“How came you here—do you belong to the circus?” inquired Oscar.
“Yes,” replied the other; “but how came you here? I thought you were in the house of correction, or some such place. How did you get out of that last scrape, say? O, I remember, they sent you to the Reform School, didn’t they?”
Oscar, confused and distressed by this unexpected exposure, made signs to the other to desist, and attempted to turn off the affair as a joke. The strange remark of the strange boy, however, attracted the attention of Otis and several others of Oscar’s acquaintances who were standing by, and set them to wondering.
The real name of Oscar’s new-found acquaintance was Alfred Walton, but he figured on the circus bills as “Master Paulding.” For years the two boys lived near each other, in Boston, and had been very intimate, their tastes and habits being much alike. The hotel and stables kept by Alfred’s step-father had been one of Oscar’s favorite resorts, and there he learned many of the bad lessons which he was now trying to forget.
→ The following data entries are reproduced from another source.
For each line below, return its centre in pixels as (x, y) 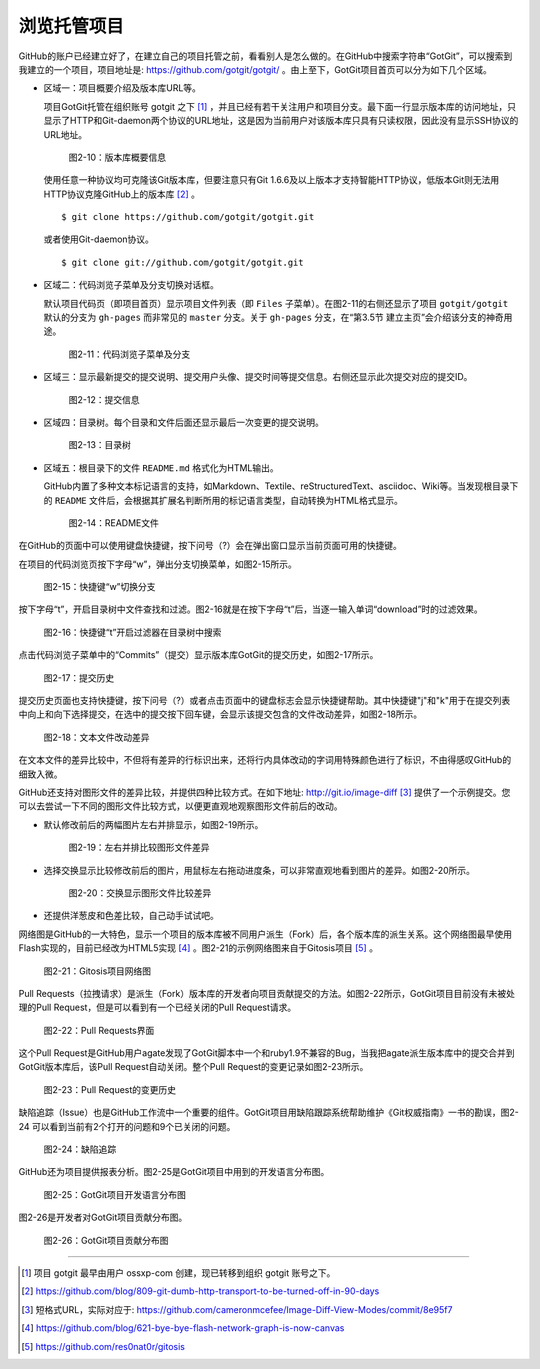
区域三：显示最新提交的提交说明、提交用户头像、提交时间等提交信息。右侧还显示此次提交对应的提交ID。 (258, 377)
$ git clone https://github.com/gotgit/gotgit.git (188, 217)
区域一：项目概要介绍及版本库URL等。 (122, 88)
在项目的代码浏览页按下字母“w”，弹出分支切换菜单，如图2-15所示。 (157, 564)
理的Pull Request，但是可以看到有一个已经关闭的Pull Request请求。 (157, 1007)
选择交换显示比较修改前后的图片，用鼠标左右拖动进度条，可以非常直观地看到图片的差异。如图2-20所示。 (259, 870)
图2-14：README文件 (113, 522)
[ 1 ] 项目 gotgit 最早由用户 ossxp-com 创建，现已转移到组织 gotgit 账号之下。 (178, 1272)
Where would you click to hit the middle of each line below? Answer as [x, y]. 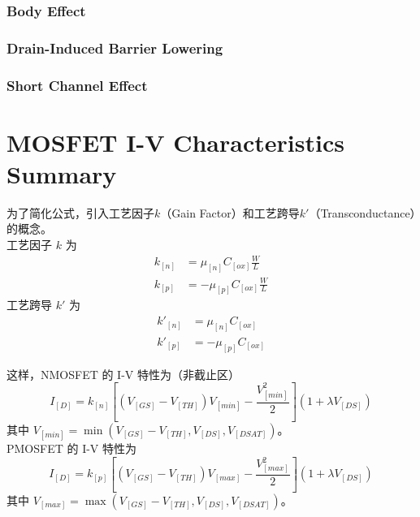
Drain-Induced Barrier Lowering [115, 47]
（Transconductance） [362, 212]
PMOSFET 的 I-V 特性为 [72, 448]
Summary [62, 173]
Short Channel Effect [77, 85]
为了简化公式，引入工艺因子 [80, 212]
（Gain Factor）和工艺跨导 [230, 212]
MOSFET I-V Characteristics [175, 142]
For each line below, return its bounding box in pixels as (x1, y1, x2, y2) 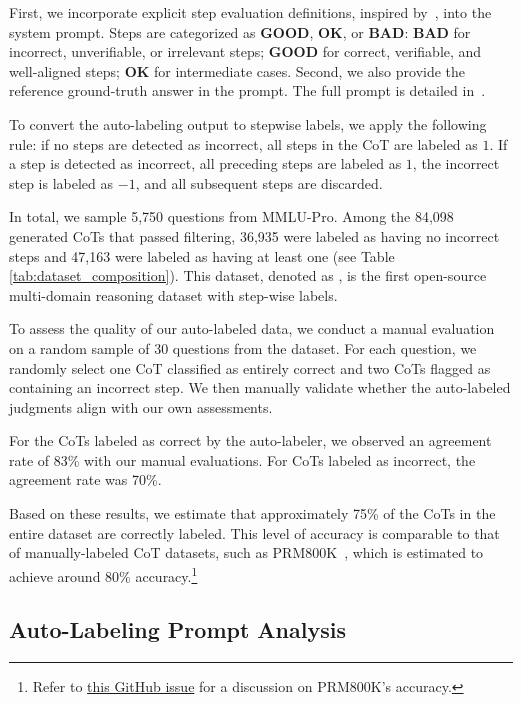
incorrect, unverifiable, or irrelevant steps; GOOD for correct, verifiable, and (9, 41, 482, 62)
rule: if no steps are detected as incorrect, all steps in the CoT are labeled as (9, 133, 478, 154)
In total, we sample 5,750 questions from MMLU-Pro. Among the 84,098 (9, 206, 454, 227)
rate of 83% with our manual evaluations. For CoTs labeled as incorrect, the (9, 449, 476, 470)
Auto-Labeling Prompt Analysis (9, 614, 346, 645)
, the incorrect (412, 153, 500, 174)
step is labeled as (9, 172, 114, 193)
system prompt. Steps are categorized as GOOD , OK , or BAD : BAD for (9, 21, 471, 42)
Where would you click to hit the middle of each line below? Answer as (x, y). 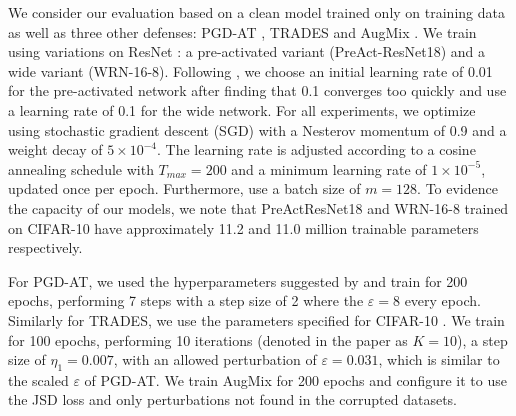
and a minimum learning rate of (329, 168)
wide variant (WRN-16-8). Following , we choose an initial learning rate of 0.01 (250, 70)
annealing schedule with (81, 168)
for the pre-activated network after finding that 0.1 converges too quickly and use (257, 90)
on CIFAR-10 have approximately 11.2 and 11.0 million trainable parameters (243, 227)
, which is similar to (439, 359)
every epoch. (442, 300)
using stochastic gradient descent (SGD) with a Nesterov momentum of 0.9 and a (257, 129)
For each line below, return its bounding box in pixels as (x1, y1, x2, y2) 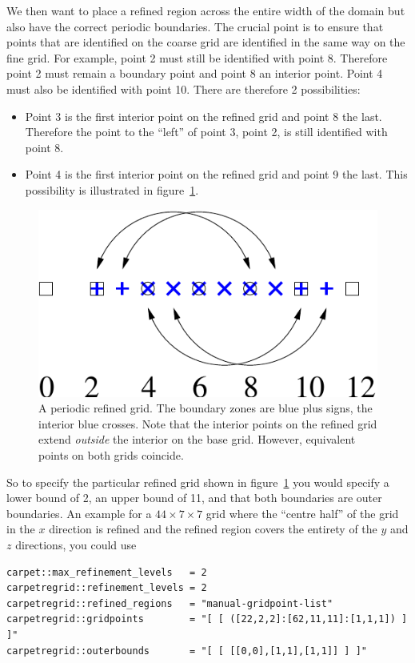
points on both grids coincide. (38, 447, 184, 464)
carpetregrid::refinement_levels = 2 (6, 582, 207, 594)
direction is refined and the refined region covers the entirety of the (49, 520, 377, 537)
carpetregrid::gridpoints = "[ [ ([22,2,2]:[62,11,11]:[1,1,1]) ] (6, 613, 408, 625)
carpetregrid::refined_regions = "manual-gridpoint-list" (6, 597, 333, 609)
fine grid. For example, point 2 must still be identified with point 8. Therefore (6, 49, 388, 66)
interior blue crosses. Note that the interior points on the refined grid (38, 415, 377, 432)
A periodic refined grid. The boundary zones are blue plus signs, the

He had heard nothing from Alfred for a long time, but now learned from him that he quarrelled with his step-father and ran away from home five or six months previous, and being familiar with horses, had since followed the career of a circus rider.
“And look here,” added Alfred, taking Oscar aside, “if you want a chance, I’ll speak a good word for you to the old man. I shouldn’t wonder if he would take you on trial—I bet I can put him up to it. We’ve got a good company—they are a high old set of fellows, I tell you.”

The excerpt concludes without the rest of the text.